Крепостное право в России. Фото из доступных источников.
Крепостное право существовало в России двести лет, и в течение всего этого времени практически не менялся распорядок жизни и быт дворни среднего помещичьего дома. Зашедший туда в середине XVIII или в середине XIX века заставал все одно и то же: "толпа дворовых людей наполняла переднюю: одни лежали на прилавке, другие, сидя или стоя, шумели, смеялись и зевали от нечего делать". Здесь же рядом мастерская, где "в одном углу на столе кроились платья, в другом - чинились господские сапоги... Ткацкий станок, за которым сидит испитой труженик, и ткет, поурочно, барские полотна. В стороне от него, в одном углу, сидит сапожник и точает господам обувь; если обуви самим господам не нужно, то он работает им на продажу. В другом углу... старик лет 70-ти шьет господам мужское и женское платье. Всем этим вечным труженикам работа давалась на урок, за которым они просиживали и дни и ночи, не зная себе праздника во всем году, разве только Святой Пасхи. Направо дверь в биллиардную. В конце корридора вход в залу. Рядом, об стенку с мастерской, - детская, в которую нужно проходить через девичью, с другого крыльца. В девичьей сидело девок 15-20 и постоянно, поурочно, плели кружево и вышивали. Эти тоже сидели и день и ночь, до просидней, с подбитыми глазами и синяками от щипков по всему телу".

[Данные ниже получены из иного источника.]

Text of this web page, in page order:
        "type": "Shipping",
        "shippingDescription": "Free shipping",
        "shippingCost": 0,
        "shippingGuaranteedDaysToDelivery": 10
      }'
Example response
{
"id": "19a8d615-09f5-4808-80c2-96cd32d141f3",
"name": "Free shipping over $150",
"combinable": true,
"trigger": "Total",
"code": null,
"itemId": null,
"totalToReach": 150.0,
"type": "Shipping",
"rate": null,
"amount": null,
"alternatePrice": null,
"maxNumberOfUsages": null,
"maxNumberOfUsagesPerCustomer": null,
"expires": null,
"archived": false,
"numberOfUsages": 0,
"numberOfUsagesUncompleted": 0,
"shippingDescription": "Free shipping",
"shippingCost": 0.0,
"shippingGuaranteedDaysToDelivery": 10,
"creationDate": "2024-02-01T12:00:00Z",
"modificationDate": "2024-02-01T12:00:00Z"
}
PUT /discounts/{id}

Об этой части помещичьего дома и ее обитательницах М.Е. Салтыков-Щедрин сохранил впечатления из виденного в детстве в имении родителей: "Так называемая девичья положительно могла назваться убежищем скорби. По всему дому раздавался оттуда крик и гам, и неслись звуки, свидетельствовавшие о расходившейся барской руке. "Девка" была всегда на глазах, всегда под рукою и притом вполне безответна. Поэтому с ней окончательно не церемонились. Помимо барыни, ее теснили и барынины фаворитки. С утра до вечера она или неподвижно сидела наклоненная над пяльцами, или бегала сломя голову, исполняя барские приказания. Даже праздника у нее не было, потому что и в праздник требовалась услуга. И за всю эту муку она пользовалась названием дармоедки и была единственным существом, к которому, даже из расчета, ни в ком не пробуждалось сострадания.
-- У меня полон дом дармоедок, - говаривала матушка, - а что в них проку, только хлеб едят!

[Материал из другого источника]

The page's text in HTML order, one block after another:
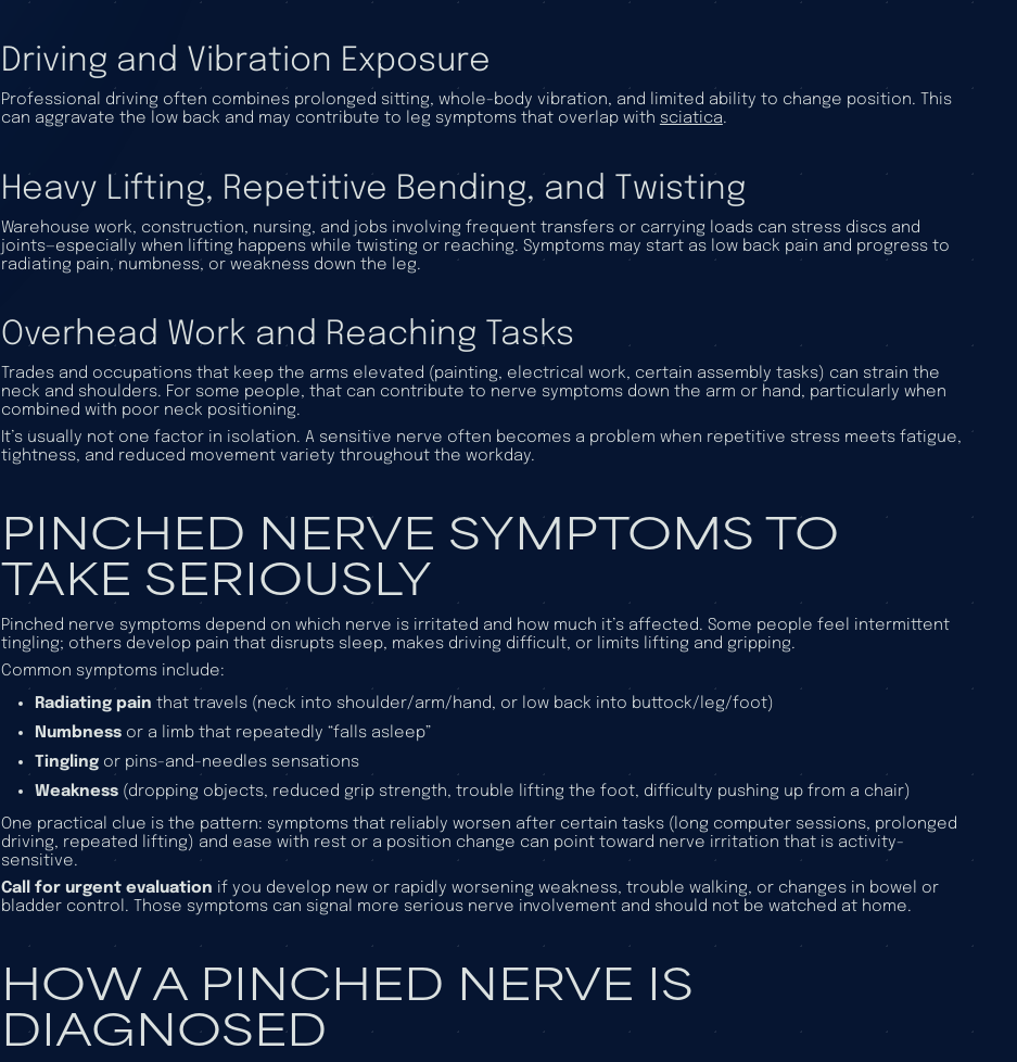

И, высказавши этот суровый приговор, она была вполне убеждена, что устами ее говорит сама правда... У женской прислуги был еще бич, от которого хоть отчасти избавлялась мужская прислуга. Я разумею душные и вонючие помещения, в которых скучивались сенные девушки на ночь. И девичья, и прилегавшие к ней темные закоулки представляли ночью в полном смысле слова клоаку. За недостатком ларей, большинство спало вповалку на полу, так что нельзя было пройти через комнату, не наступив на кого-нибудь. Кажется, и дом был просторный, и места для всех вдоволь, но так в этом доме все жестоко сложилось, что на каждом шагу говорило о какой-то преднамеренной системе изнурения..."

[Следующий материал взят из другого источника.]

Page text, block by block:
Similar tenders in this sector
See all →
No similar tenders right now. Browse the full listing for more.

Порядки, существовавшие в дворянских поместьях, были действительно весьма жестокими, но направлены они были не столько на изнурение, сколько на максимальную эксплуатацию труда подневольных людей. Для достижения этого не останавливались ни перед чем. Орловская помещица Неклюдова, например, своих швей и вышивальщиц привязывала косами к стульям, чтобы те не могли вставать из-за пялец и работали без перерыва. То же было и в других имениях: где-то рогатки одевали на шею, чтобы невольники не могли прилечь, где-то привязывали к шее шпанских мух для бодрости. По естественной нужде нельзя было самовольно отлучиться из девичьей или людской. Требовалось обратиться к специальному надзирателю, который набирал партию "охотников" и строем отводил к отхожему месту.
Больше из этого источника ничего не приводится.